The response should hold every record from the listing that follows, verbatim, and no pictures.

------ Given data

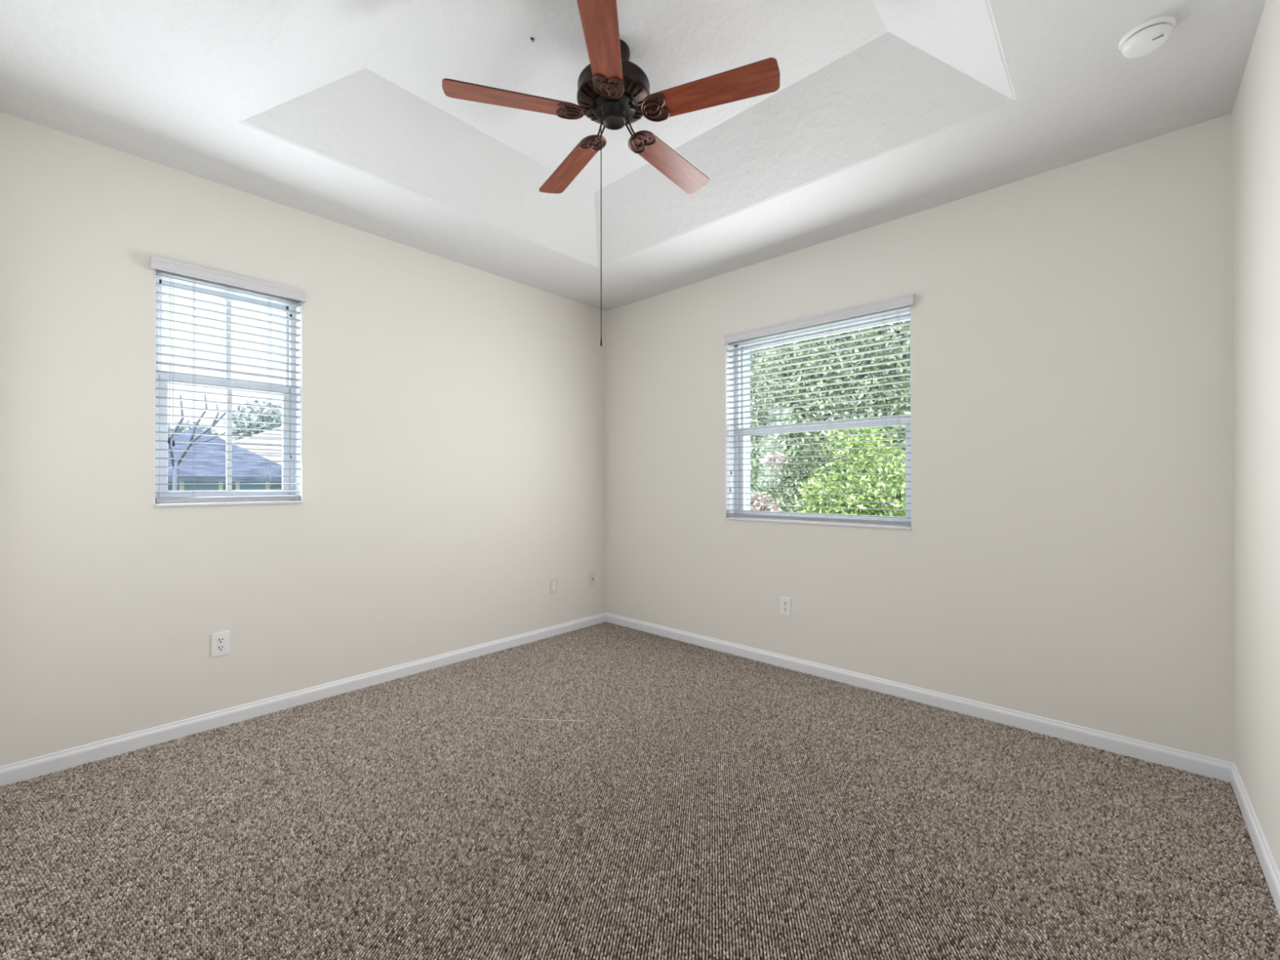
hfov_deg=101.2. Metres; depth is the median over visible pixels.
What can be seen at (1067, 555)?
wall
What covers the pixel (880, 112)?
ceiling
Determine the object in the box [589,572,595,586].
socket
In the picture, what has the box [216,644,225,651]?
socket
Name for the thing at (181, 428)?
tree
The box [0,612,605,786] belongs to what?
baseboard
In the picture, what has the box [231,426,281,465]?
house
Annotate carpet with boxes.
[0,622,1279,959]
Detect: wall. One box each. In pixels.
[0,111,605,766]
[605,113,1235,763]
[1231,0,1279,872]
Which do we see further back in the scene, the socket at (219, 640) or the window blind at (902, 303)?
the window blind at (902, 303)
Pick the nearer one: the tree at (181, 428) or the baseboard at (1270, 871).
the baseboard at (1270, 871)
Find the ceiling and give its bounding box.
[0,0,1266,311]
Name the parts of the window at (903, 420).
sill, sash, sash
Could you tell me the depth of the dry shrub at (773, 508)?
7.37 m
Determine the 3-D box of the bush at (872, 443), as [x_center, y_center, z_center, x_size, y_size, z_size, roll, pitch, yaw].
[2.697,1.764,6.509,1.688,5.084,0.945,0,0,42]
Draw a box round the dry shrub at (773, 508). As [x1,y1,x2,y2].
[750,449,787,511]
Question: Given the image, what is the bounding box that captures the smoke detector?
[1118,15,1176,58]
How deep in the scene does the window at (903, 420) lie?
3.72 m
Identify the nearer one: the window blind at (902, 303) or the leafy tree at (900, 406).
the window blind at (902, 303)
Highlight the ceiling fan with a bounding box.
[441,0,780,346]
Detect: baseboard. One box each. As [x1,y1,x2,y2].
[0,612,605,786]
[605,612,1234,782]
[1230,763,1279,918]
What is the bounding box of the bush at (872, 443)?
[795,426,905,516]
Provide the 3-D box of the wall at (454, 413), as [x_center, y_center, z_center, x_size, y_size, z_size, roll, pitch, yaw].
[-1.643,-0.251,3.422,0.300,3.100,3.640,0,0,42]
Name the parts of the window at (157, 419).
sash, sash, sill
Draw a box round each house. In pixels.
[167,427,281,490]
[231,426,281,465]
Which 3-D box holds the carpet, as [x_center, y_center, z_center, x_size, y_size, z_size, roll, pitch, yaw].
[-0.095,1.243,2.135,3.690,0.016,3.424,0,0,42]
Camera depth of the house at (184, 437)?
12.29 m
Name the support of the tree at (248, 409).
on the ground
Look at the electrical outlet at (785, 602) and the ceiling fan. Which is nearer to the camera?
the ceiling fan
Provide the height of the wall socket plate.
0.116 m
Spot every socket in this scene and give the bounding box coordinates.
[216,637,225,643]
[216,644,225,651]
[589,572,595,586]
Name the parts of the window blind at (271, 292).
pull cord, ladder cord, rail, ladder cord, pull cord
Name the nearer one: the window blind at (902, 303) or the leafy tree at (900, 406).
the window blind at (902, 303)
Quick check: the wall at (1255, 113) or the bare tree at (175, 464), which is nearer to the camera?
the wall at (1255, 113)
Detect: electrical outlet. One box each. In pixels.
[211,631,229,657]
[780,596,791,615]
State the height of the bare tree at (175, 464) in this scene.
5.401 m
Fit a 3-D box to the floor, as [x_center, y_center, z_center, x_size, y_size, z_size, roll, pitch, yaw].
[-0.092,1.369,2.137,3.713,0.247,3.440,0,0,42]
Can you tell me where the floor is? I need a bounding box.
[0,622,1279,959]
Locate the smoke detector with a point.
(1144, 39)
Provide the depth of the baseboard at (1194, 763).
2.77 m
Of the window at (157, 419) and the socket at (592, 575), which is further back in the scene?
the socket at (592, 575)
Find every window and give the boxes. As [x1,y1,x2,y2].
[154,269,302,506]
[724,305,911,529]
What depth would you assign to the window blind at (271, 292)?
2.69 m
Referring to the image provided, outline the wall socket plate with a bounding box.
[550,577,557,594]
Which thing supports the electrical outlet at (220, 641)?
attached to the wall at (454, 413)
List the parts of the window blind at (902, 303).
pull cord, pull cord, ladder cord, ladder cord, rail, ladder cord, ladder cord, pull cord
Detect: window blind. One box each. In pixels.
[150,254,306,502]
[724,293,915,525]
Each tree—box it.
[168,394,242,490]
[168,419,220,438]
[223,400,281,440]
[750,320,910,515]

------------

Your response —
hfov_deg=101.2. Metres; depth is the median over visible pixels.
What can be seen at (1067, 555)?
wall
What covers the pixel (880, 112)?
ceiling
Determine the object in the box [589,572,595,586].
socket
In the picture, what has the box [216,644,225,651]?
socket
Name for the thing at (181, 428)?
tree
The box [0,612,605,786] belongs to what?
baseboard
In the picture, what has the box [231,426,281,465]?
house
Annotate carpet with boxes.
[0,622,1279,959]
Detect: wall. One box each. In pixels.
[0,111,605,766]
[605,113,1235,763]
[1231,0,1279,872]
Which do we see further back in the scene, the socket at (219, 640) or the window blind at (902, 303)?
the window blind at (902, 303)
Pick the nearer one: the tree at (181, 428) or the baseboard at (1270, 871).
the baseboard at (1270, 871)
Find the ceiling and give its bounding box.
[0,0,1266,311]
Name the parts of the window at (903, 420).
sill, sash, sash
Could you tell me the depth of the dry shrub at (773, 508)?
7.37 m
Determine the 3-D box of the bush at (872, 443), as [x_center, y_center, z_center, x_size, y_size, z_size, roll, pitch, yaw].
[2.697,1.764,6.509,1.688,5.084,0.945,0,0,42]
Draw a box round the dry shrub at (773, 508). As [x1,y1,x2,y2].
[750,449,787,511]
Question: Given the image, what is the bounding box that captures the smoke detector?
[1118,15,1176,58]
How deep in the scene does the window at (903, 420) lie?
3.72 m
Identify the nearer one: the window blind at (902, 303) or the leafy tree at (900, 406).
the window blind at (902, 303)
Highlight the ceiling fan with a bounding box.
[441,0,780,346]
Detect: baseboard. One box each. As [x1,y1,x2,y2].
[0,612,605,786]
[605,612,1234,782]
[1230,763,1279,918]
What is the bounding box of the bush at (872, 443)?
[795,426,905,516]
Provide the 3-D box of the wall at (454, 413), as [x_center, y_center, z_center, x_size, y_size, z_size, roll, pitch, yaw].
[-1.643,-0.251,3.422,0.300,3.100,3.640,0,0,42]
Name the parts of the window at (157, 419).
sash, sash, sill
Draw a box round each house. In pixels.
[167,427,281,490]
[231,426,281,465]
Which 3-D box holds the carpet, as [x_center, y_center, z_center, x_size, y_size, z_size, roll, pitch, yaw].
[-0.095,1.243,2.135,3.690,0.016,3.424,0,0,42]
Camera depth of the house at (184, 437)?
12.29 m
Name the support of the tree at (248, 409).
on the ground
Look at the electrical outlet at (785, 602) and the ceiling fan. Which is nearer to the camera?
the ceiling fan
Provide the height of the wall socket plate.
0.116 m
Spot every socket in this scene and give the bounding box coordinates.
[216,637,225,643]
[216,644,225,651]
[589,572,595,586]
Name the parts of the window blind at (271, 292).
pull cord, ladder cord, rail, ladder cord, pull cord
Name the nearer one: the window blind at (902, 303) or the leafy tree at (900, 406).
the window blind at (902, 303)
Quick check: the wall at (1255, 113) or the bare tree at (175, 464), which is nearer to the camera?
the wall at (1255, 113)
Detect: electrical outlet. One box each. In pixels.
[211,631,229,657]
[780,596,791,615]
State the height of the bare tree at (175, 464) in this scene.
5.401 m
Fit a 3-D box to the floor, as [x_center, y_center, z_center, x_size, y_size, z_size, roll, pitch, yaw].
[-0.092,1.369,2.137,3.713,0.247,3.440,0,0,42]
Can you tell me where the floor is? I need a bounding box.
[0,622,1279,959]
Locate the smoke detector with a point.
(1144, 39)
Provide the depth of the baseboard at (1194, 763).
2.77 m
Of the window at (157, 419) and the socket at (592, 575), which is further back in the scene?
the socket at (592, 575)
Find every window and give the boxes. As [x1,y1,x2,y2].
[154,269,302,506]
[724,305,911,529]
What depth would you assign to the window blind at (271, 292)?
2.69 m
Referring to the image provided, outline the wall socket plate with a bounding box.
[550,577,557,594]
Which thing supports the electrical outlet at (220, 641)?
attached to the wall at (454, 413)
List the parts of the window blind at (902, 303).
pull cord, pull cord, ladder cord, ladder cord, rail, ladder cord, ladder cord, pull cord
Detect: window blind. One box each. In pixels.
[150,254,306,502]
[724,293,915,525]
Each tree—box it.
[168,394,242,490]
[168,419,220,438]
[223,400,281,440]
[750,320,910,515]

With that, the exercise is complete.